Tale innovazione formalizzata nel “mondo-proverbio” del Malavoglia è stata così valutata da Antonio Candido la complessità della composizione del suo linguaggio, che il critico chiama “la voce inventata da Verga”: “Avvicina il narratore al personaggio, grazie all'intimità fornita da una sorta di estensione del stile indiretto libero, le cui virtù di solito appaiono intervallati tra le altre modalità, ma qui sono per così dire permanente (quello che Zola aveva fatto in L'assommoir, credo per la prima volta nella storia della letteratura). Di qui l'omogeneità, che supera la dicotomia autore-personaggio, tipica della maggior parte dei regionalismi, e suscita un potente senso della realtà, all'interno dell'artificio linguistico consapevolmente adottato” (1998, p. 109).

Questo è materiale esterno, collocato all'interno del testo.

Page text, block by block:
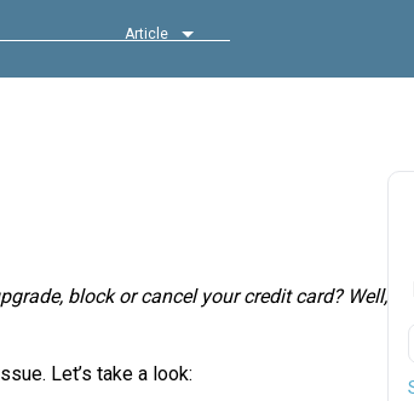
Article
block or cancel your credit card? Well,
Let’s take a look:

Antonio Candido confuta l'accusa, attribuita al Naturalismo, di essere abitudinario e poco innovativo, ricordando come il “descrittivismo implacabile” di Zola sia stato lasciato in eredità alla tecnica di Joyce o all'oggettualismo di Nouveau romano: “La soluzione stilistica di L'assommoir, ad esempio, è di per sé una rivoluzione, che rappresenta il primo passo irreversibile verso l'incorporazione del linguaggio parlato nello stile della finzione, creando una voce narrante che, pur agendo in terza persona e rappresentando l'autore, non si distingue qualitativamente da quella dei personaggi, scelti da un altro ambito sociale. Ciò è stato reso possibile in parte dall'uso dello stile indiretto libero; ma va oltre, in quanto è una sorta di soppressione generale della differenza di tonalità tra il diretto e l'indiretto” (1998, p. 105-106).

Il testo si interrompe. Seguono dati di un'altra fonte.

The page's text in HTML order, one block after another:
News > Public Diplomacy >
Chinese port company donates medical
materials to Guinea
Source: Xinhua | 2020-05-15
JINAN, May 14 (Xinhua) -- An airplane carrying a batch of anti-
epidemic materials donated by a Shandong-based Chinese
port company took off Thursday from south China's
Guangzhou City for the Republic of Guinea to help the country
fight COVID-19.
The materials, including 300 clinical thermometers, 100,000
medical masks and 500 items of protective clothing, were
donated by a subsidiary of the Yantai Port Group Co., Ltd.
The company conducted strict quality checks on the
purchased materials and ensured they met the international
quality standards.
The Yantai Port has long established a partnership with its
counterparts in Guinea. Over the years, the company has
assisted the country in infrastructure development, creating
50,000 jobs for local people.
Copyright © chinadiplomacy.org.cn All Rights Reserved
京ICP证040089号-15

Sebbene il critico sottolinei con enfasi l'importanza di Zola e la sua possibile influenza su Verga, è importante ricordare la specificità di “originalità"Di Io Malavoglia, così da poter delimitare nell'opera italiana la sua preminenza nel flusso delle correnti intertestuali di formazione della letteratura moderna nel Novecento, nonostante la sua ricezione abbia attraversato processi complessi, come indicato da Alfredo Bosi in “Verga vivo” ( 1988): una presenza forse poco notata per la situazione periferica rispetto al prestigio della letteratura francese. Tuttavia, Spitzer sottolinea: “Il discorso indiretto 'libero' o 'corale' di Malavoglia, va notato, è diverso da quello di Zola, anche se fu maestro indiscusso nel descrivere la collettività […]; lo scrittore si lascia "vivere" (erleben) i sentimenti di questi gruppi, lasciando il lettore in sospeso sulla realtà di ciò che dicono i suoi "cori", ma libero discorso indiretto [erlebte network] La coralità di Zola rimane riservata a certi momenti dell'effusione frenetica o isterica del popolo, in cui i confini tra narrazione oggettiva e discorso soggettivo vengono distrutti, non penetrano l'intera narrazione dell'autore (SPITZER, 1956, p. 49).

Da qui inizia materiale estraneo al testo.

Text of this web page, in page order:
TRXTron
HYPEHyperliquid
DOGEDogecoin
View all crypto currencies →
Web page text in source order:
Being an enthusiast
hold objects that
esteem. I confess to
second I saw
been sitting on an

A ciò si aggiunga l'originalità della soluzione formale trovata da Verga, il luogo comune, una ripetizione e detto, che Antonio Candido addita come elementi essenzialmente articolatori di quella narrazione, gemellati dallo stesso asse di significato correlato, che funziona da “legante” in senso architettonico, perché, oltre al libero discorso indiretto – inteso dal critico come “stile indiretto omogeneizzante” – questi sono elementi semanticamente unificati che “cravatta il racconto al linguaggio, dovuto al mondo popolare, chiuso e ricorrente” (1998, p. 110). Quindi, è deplorevole, come perdita teorica, che Lukács, in La teoria del romanticismo, non hanno evidenziato Io Malavoglia come esemplare oggettivazione del “confino trascendentale” nella forma romanzesca della modernità, in quanto poteva opporre questi elementi, inversamente proporzionali, alle ripetizioni tipiche delle formule omeriche, nel modo in cui queste si articolano con rassicurante bellezza poetica al mondo coeso ed equilibrato dell'epica . Allo stesso modo, Walter Benjamin, ne “Il narratore” (1985), avrebbe potuto commentare la situazione del “proverbio” in questo contesto in cui la qualificazione di “chiuso”, contraria al significato accogliente dell'epica e del mondo del narratore orale, significa impotenza e senza via d'uscita, dove l'ascendenza della saggezza proverbiale è illusione, inganno e visione stereotipata.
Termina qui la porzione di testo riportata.